(Problem requirements)
Each record must be returned exactly, apart from the pictures, which stay out.

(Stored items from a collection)
__________
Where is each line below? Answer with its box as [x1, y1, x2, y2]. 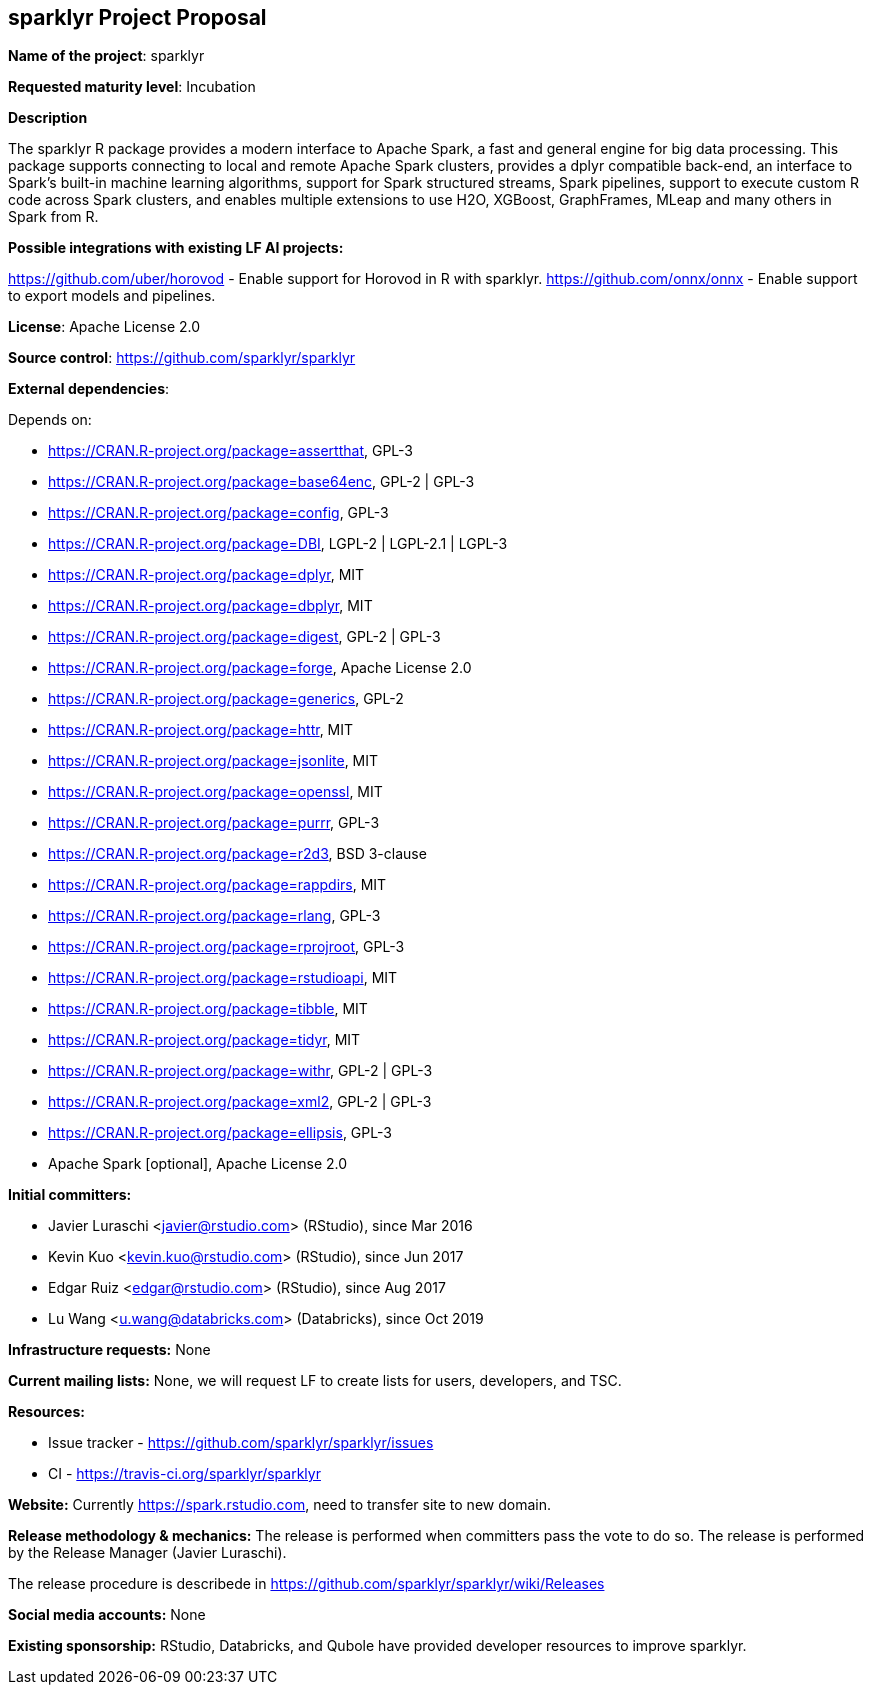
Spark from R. [8, 208, 99, 226]
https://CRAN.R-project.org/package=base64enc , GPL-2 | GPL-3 [48, 473, 475, 491]
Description [8, 109, 88, 127]
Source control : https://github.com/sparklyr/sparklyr [8, 349, 356, 367]
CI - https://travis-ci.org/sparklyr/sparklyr [48, 1465, 321, 1483]
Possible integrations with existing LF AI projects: [8, 239, 344, 257]
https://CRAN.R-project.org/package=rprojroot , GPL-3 [48, 938, 405, 956]
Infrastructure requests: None [8, 1341, 211, 1359]
__________
(The completed task)
Where is each line below? Answer with its box as [x1, y1, x2, y2]. 
Spark from R. [8, 208, 99, 226]
https://CRAN.R-project.org/package=base64enc , GPL-2 | GPL-3 [48, 473, 475, 491]
Description [8, 109, 88, 127]
Source control : https://github.com/sparklyr/sparklyr [8, 349, 356, 367]
CI - https://travis-ci.org/sparklyr/sparklyr [48, 1465, 321, 1483]
Possible integrations with existing LF AI projects: [8, 239, 344, 257]
https://CRAN.R-project.org/package=rprojroot , GPL-3 [48, 938, 405, 956]
Infrastructure requests: None [8, 1341, 211, 1359]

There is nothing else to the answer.